While all lenses are always sharper stepped down it doesn't mean you still cant get very sharp pictures even fully open.
Its a lot also depends of the skills of the photographer.
Here is a picture of a bride I took with my Nikon 85mm 1.8G
F1.8 This is an awesome lens and I LOVE it!!!


----------



## Derrel (May 13, 2017)

Pretty bridal photo! Good use of the shallow DOF that 85/1.8 can produce.


----------



## goodguy (May 13, 2017)

Derrel said:


> Pretty bridal photo! Good use of the shallow DOF that 85/1.8 can produce.

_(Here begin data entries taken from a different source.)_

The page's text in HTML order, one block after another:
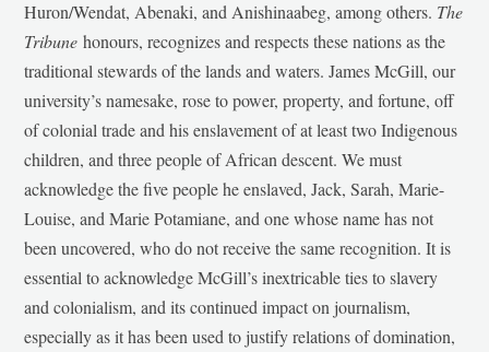
Huron/Wendat, Abenaki, and Anishinaabeg, among others. The
Tribunehonours, recognizes and respects these nations as the
traditional stewards of the lands and waters. James McGill, our
university’s namesake, rose to power, property, and fortune, off
of colonial trade and his enslavement of at least two Indigenous
children, and three people of African descent. We must
acknowledge the five people he enslaved, Jack, Sarah, Marie-
Louise, and Marie Potamiane, and one whose name has not
been uncovered, who do not receive the same recognition. It is
essential to acknowledge McGill’s inextricable ties to slavery
and colonialism, and its continued impact on journalism,
especially as it has been used to justify relations of domination,
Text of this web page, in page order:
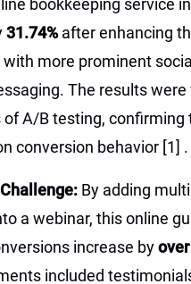
bookkeeping service
31.74%after enhancing
more prominent
The results were
of A/B testing, confirming
conversion behavior [1] .
By adding
a webinar, this online
increase by
included
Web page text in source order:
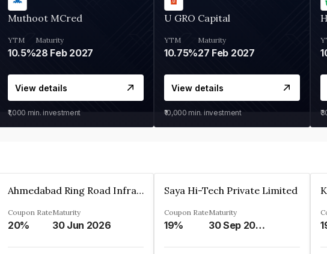
Muthoot MCred
YTM
10.5%
Maturity
28 Feb 2027
View details
₹1,000 min. investment
U GRO Capital
YTM
10.75%
Maturity
27 Feb 2027
View details
₹10,000 min. investment
Ahmedabad Ring Road Infrastructure Ltd
Coupon Rate
20%
Maturity
30 Jun 2026
Saya Hi-Tech Private Limited
Coupon Rate
19%
Maturity
30 Sep 2028
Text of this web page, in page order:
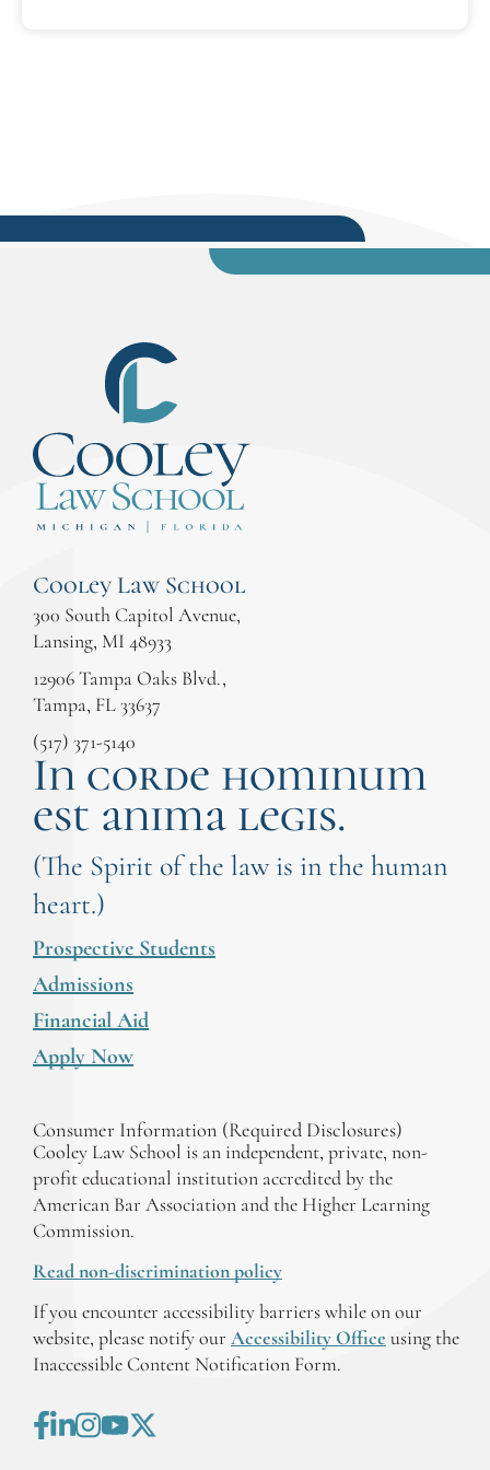
Cooley Law School
300 South Capitol Avenue,
Lansing, MI 48933
12906 Tampa Oaks Blvd.,
Tampa, FL 33637
(517) 371-5140
In corde hominum
est anima legis.
(The Spirit of the law is in the human
heart.)
Prospective Students
Admissions
Financial Aid
Apply Now
Consumer Information (Required Disclosures)
Cooley Law School is an independent, private, non-
profit educational institution accredited by the
American Bar Association and the Higher Learning
Commission.
Read non-discrimination policy
If you encounter accessibility barriers while on our
website, please notify our Accessibility Office using the
Inaccessible Content Notification Form.

Thanks Derrel, for this shot I could have used also my 50mm 1.8G but the look on the 85mm, the compression and insane sharpness is my go to lens for this type of pictures.


----------



## fmw (May 22, 2017)

The lens will have the same sharpness in the center of the frame at any aperture.  Stopping down improves corner sharpness, not sharpness at the center.  I second Darrel's comment that you are dealing with a depth of field issue not a lens issue.  I agree with the others that the bride portrait is outstanding.  The shorter lens improved depth of field.  Congratulations on the shot.


----------



## goodguy (May 23, 2017)

fmw said:


> I second Darrel's comment that you are dealing with a depth of field issue not a lens issue.  I agree with the others that the bride portrait is outstanding.  The shorter lens improved depth of field.  Congratulations on the shot.


Geee thanks


----------



## jaomul (May 26, 2017)

Yip, fab bride shot. You must have been very happy with that


----------



## goodguy (May 26, 2017)

jaomul said:


> Yip, fab bride shot. You must have been very happy with that


Thank you 
Yes I like this one, use it in my wedding service ads


----------



## benhasajeep (Jun 11, 2017)

As already discussed shooting at f1.8 is a very shallow DOF.  The closer you get the shallower it gets.  I second the first response to do a focus test with the lens.  Can print a chart (there are free ones, don't fall for the paid for one's).  Or can be done with a simple yard stick.  Or even accurately drawn lines on cardboard (equal spacing whole length).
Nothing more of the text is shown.